No, he was always "being erratic asshole". For instance: I disliked him before it was cool because of his constant lies about self-driving technology, how he treated his workers, etc.
He stopped getting a pass, and Musk-hate really got going when he entered the polarized political environment and started to annoy Democrats by not conforming to their ideological requirements. Only then did many people start paying attention.
"meh" to your narrative of basic partisan bickering. At least for me, it takes a long time to get to the point of actually condemning someone. I wait for unassailable happenings where indisputable facts themselves paint a bad picture, while giving endless benefit of the doubt for the hyper-sensationalized weekly two minute hates.
Lying about self driving capabilities? Common business hustling. "Pedo guy"? Message board squabbling. Worker treatment? Basically every business. Articles that his immediate reports' job is basically managing his ego? Hit piece. And so on. It's not that these situations definitely are these things, but rather that they can possibly be explained by them - thus they aren't really objective things to hang my judgement on.

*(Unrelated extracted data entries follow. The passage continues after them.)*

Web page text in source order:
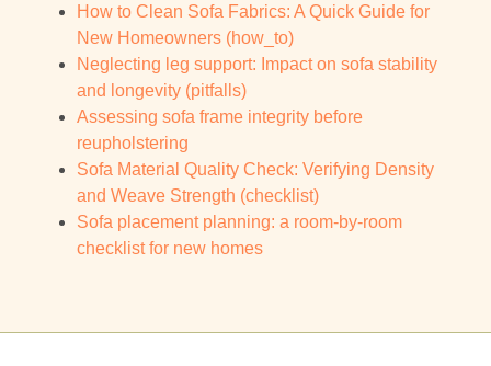
How to Clean Sofa Fabrics: A Quick Guide for
New Homeowners (how_to)
Neglecting leg support: Impact on sofa stability
and longevity (pitfalls)
Assessing sofa frame integrity before
reupholstering
Sofa Material Quality Check: Verifying Density
and Weave Strength (checklist)
Sofa placement planning: a room-by-room
checklist for new homes
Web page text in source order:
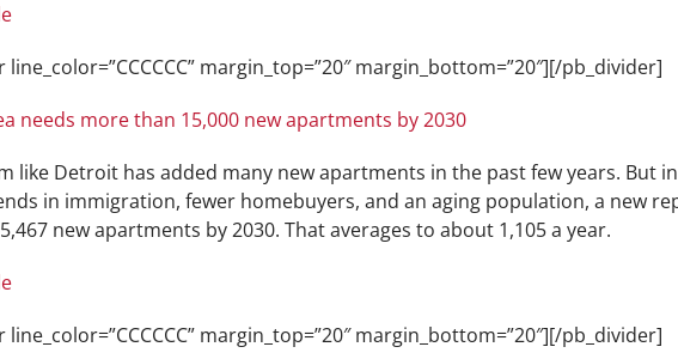
line_color=”CCCCCC” margin_top=”20″ margin_bottom=”20″][/pb_divider]
needs more than 15,000 new apartments by 2030
like Detroit has added many new apartments in the past few years. But
in immigration, fewer homebuyers, and an aging population, a new
new apartments by 2030. That averages to about 1,105 a year.
line_color=”CCCCCC” margin_top=”20″ margin_bottom=”20″][/pb_divider]
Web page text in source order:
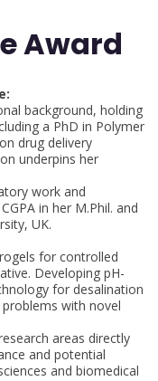
Award
background, holding
a PhD in Polymer
drug delivery
underpins her
work and
in her M.Phil. and
UK.
for controlled
Developing pH-
for desalination
with novel
areas directly
and potential
and biomedical
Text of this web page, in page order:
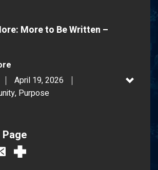
More to Be Written –
April 19, 2026
Purpose
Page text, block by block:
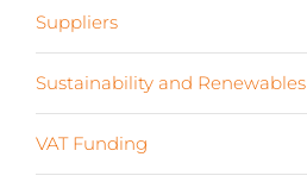
Suppliers
Sustainability and Renewables
VAT Funding
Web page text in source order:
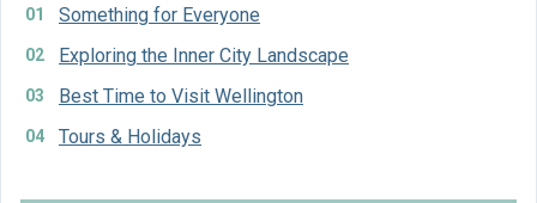
Something for Everyone
Exploring the Inner City Landscape
Best Time to Visit Wellington
Tours & Holidays
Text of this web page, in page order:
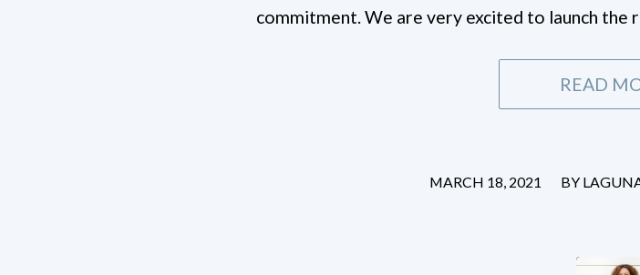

But buying Twitter for $20B+, whether a regretful instance of "drunk" shopping or not, and then immediately going to work destroying the user base, its customers, and the company organization itself? That's midlife crisis buys a new red Dodge Viper and crashes it into a tree on the way home territory. I don't see a way to explain away any of that in nicer "4D chess" terms - any of these arguments about worthwhile changes could and should have been done gradually and behind the scenes, because those "soft assets" were all the business was. And so mismanaging Twitter into the Xitter sticks as a pretty poignant example that the guy isn't the sharpest tool in the shed, or at the very least has a debilitating social media addiction... which then damages this aura of being the lead visionary from whom all innovation flows at his other companies.

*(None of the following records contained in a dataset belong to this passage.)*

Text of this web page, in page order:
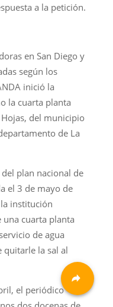
a la petición.
en San Diego y
según los
inició la
la cuarta planta
del municipio
de La
plan nacional de
el 3 de mayo de
institución
cuarta planta
de agua
quitarle la sal al
el periódico
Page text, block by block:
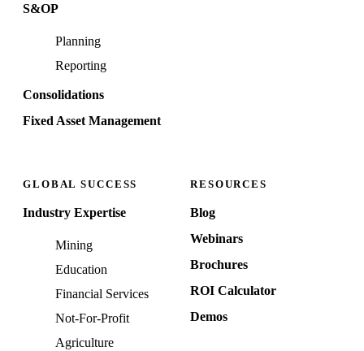
S&OP
Planning
Reporting
Consolidations
Fixed Asset Management
GLOBAL SUCCESS
Industry Expertise
Mining
Education
Financial Services
Not-For-Profit
Agriculture
RESOURCES
Blog
Webinars
Brochures
ROI Calculator
Demos
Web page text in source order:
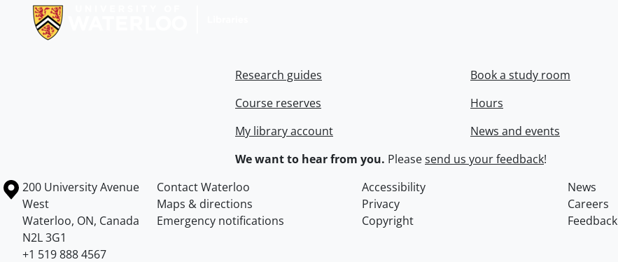
Research guides
Course reserves
My library account
Book a study room
Hours
News and events
We want to hear from you. Pleasesend us your feedback!
Information about the University of Waterloo
Campus map
200 University Avenue
West
Waterloo, ON, Canada
N2L 3G1
+1 519 888 4567
Contact Waterloo Accessibility
News
Maps & directions
Privacy
Careers
Emergency notifications
Copyright Feedback

Since we're already in the political arena, I did the same thing with Trump. I was the one telling all my aghast friends in 2016 that there was a good chance he was going to win, because he was actually saying what a lot of people felt. I didn't believe his schtick and didn't vote for him nor the other team's talking head, but I was still hoping that any of the "4D chess" arguments would have some merit. Despite the endless barrage of "You'll never believe THIS bad thing Trump did", it took me until June 2020 to finally write the guy off as irredeemable - that's when Covid was solidly indisputable as capital-P Problem, yet he continued to deflect and equivocate. All the guy had to do was address the problem and lead, and he would have had the shoe-in second term of the war/crisis time president. But alas he kept on doubling down on his divisive reality distortion field, and we all know how that ended up.

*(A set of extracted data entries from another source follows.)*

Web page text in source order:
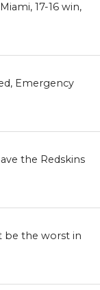
17-16 win,
Emergency
the Redskins
be the worst in
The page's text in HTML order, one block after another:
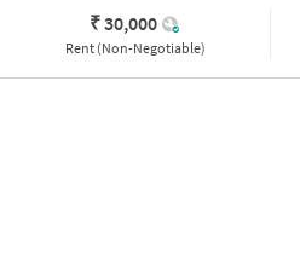
₹ 30,000
Rent (Non-Negotiable)
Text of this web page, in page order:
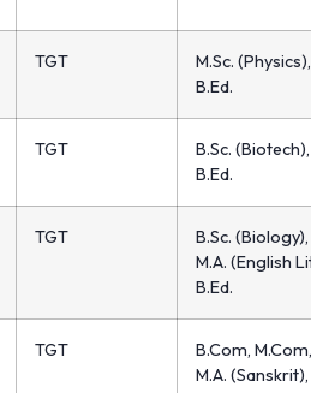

You’re copping downvotes but that’s a significant reason (and discussed in the article). It was a joke that became a meme and then a default stance, independent of the actual band or their music.
The article even calls out the Colin Quinn episode above. But it's like 2/3 of the way down, and let's be real, no one on HN reads that articles.
But more broadly speaking it was overplayed mid-tier generic rock with a tinge of country and metal, aimed explicitly to get radio play. Posehn calls out Imagine Dragons and Kid Rock for the same reasons.
Why can't I dislike execrable music without being second guessed? I have heard many AI generated tracks made by Suno that are much more tolerable and even enjoyable than Nickleback. While I understand the hate for Imagine Dragons, particularly for their song Thunder, I often enjoy their histrionic anthems. In contrast, Nickleback is never redeeming -- their songs are either vapid or terribad.
So I suspect that a large portion (certainly not all) of the "hate" is simply a social expression unrelated to the merits or demerits of their actual work.